# You think we are just fighting against Uber for pay and tips?



## MKEUber (Aug 20, 2014)

*No, we are fighting against idiot drivers too:*










This is an ongoing discussion currently going on in the Uber driver facebook group if you want to join in.


----------



## UberXTampa (Nov 20, 2014)

Anyone making $1000/week working 40-45 hours will be in the same mood. 
Compare to $250/week or less and everything changes.
They need their rates cut to join us here. No matter how hard anyone tries, $1,000.00/week is not within possibilities in Tampa Bay Area for uberx.


----------



## Tx rides (Sep 15, 2014)

UberXTampa said:


> Anyone making $1000/week working 40-45 hours will be in the same mood.
> Compare to $250/week or less and everything changes.
> They need their rates cut to join us here. No matter how hard anyone tries, $1,000.00/week is not within possibilities in Tampa Bay Area for uberx.

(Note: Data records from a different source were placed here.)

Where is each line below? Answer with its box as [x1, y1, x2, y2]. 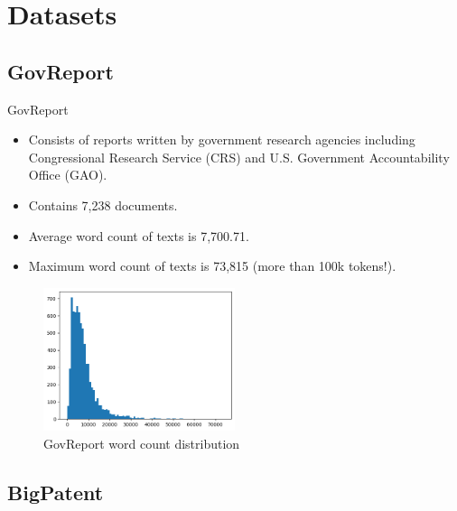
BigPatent [7, 478, 104, 506]
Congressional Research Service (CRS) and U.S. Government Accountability [28, 147, 450, 166]
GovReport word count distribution [43, 433, 240, 452]
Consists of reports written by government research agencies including [28, 130, 415, 149]
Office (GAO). [28, 165, 107, 184]
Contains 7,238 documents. [28, 195, 178, 214]
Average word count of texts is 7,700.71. [28, 226, 249, 245]
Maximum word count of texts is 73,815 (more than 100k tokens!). [28, 256, 396, 275]

That Facebook poster also claims to have a full-time job, so this "45 hours" would be his "part-time work"
I think the stars would have to align exceptionally straight, in a limited number of cities to see that. 45 hours billable after a FT work week means all day Sat and Sunday, and a good 4-5 hours full productivity M-F. (I am using a traditional work week, but the hour requirements would be the same, in fact possibly more challenging if one works full-time on the weekends and nights) I don't know this guy, I have no reason to say he is lying, I am sure it is possible, but not probable for most drivers, in most cities.


----------



## G3tOv3rH3r3 (Jul 3, 2015)

Try doing that shit in Los Angeles. Rates are so low, you'll be wishing you were home instead. Oh and $4.19 the cheapest gas you can get.


----------



## Uber Uber (Jun 27, 2015)

That guy is so full of shit and doesn't understand the parameters involved in Uber


----------



## dutch369 (Jun 24, 2014)

Idiot Drivers? Mike, maybe uber is not for you, take a week off without pay,  come back refresh and ready to hit the road again or not?


----------



## itsablackmarket (May 12, 2015)

dutch369 said:


> Idiot Drivers? Mike, maybe uber is not for you, take a week off without pay,  come back refresh and ready to hit the road again or not?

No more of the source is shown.